CHANGELOG.md "lusoris fork" entry under "Fixed".
docs/rebase-notes.md entry documenting the per-lane scalar reduction pattern so rebase conflicts on ssim_accumulate_* are resolved in favour of the fork's bit-exact pattern.

Reproducer (for PR description):

vmaf --cpumask 255 ... --feature float_ms_ssim --precision max -o scalar.xml
vmaf --cpumask 16  ... --feature float_ms_ssim --precision max -o avx2.xml
vmaf              ... --feature float_ms_ssim --precision max -o avx512.xml
diff <(grep -v '<fyi fps' scalar.xml) <(grep -v '<fyi fps' avx2.xml)    # empty
diff <(grep -v '<fyi fps' scalar.xml) <(grep -v '<fyi fps' avx512.xml)  # empty

References¶

Source: user popup (2026-04-21) — "Fix to bit-exact now (extend this PR)" chosen over revert / dedicated-follow-up / keep-as-is after the convolve PR investigation surfaced the residual ~0.13 float-ULP drift on MS-SSIM.
Related ADRs: ADR-0138 — companion bit-exact convolve fast path. ADR-0108 — six deep-dive deliverables apply.
Scalar reference: ssim_accumulate_default_scalar in ssim_tools.c.
Prior attempt at bit-exactness: PR #18 (f082cfd3) "SIMD bit-identical reductions + CI fixes".

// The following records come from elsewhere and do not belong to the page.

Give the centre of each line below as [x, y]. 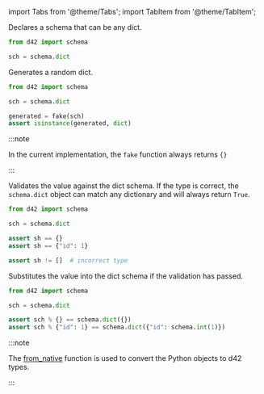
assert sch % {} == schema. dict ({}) [70, 320]
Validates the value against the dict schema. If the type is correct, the [124, 186]
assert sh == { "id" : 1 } [48, 245]
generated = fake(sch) [46, 116]
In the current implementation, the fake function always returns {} [118, 155]
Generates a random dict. [51, 72]
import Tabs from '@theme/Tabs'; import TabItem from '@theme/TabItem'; [132, 12]
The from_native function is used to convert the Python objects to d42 [125, 358]

Status update 2026-05-08: Accepted¶

Audited as part of the 2026-05-08 ADR Proposed sweep (Research-0086).

Acceptance criteria verified in tree at HEAD 0a8b539e:

core/src/feature/x86/ssim_avx2.{c,h} and ssim_avx512.{c,h} carry the per-lane scalar-double reduction pattern.
ADR-0140 codifies the reduction macro (SIMD_PER_LANE_SCALAR_DOUBLE_REDUCE_AVX2/AVX512) and cites this ADR as the load-bearing rationale for the inline form.
Verification command: ls core/src/feature/x86/ssim_avx2.{c,h} core/src/feature/x86/ssim_avx512.{c,h}.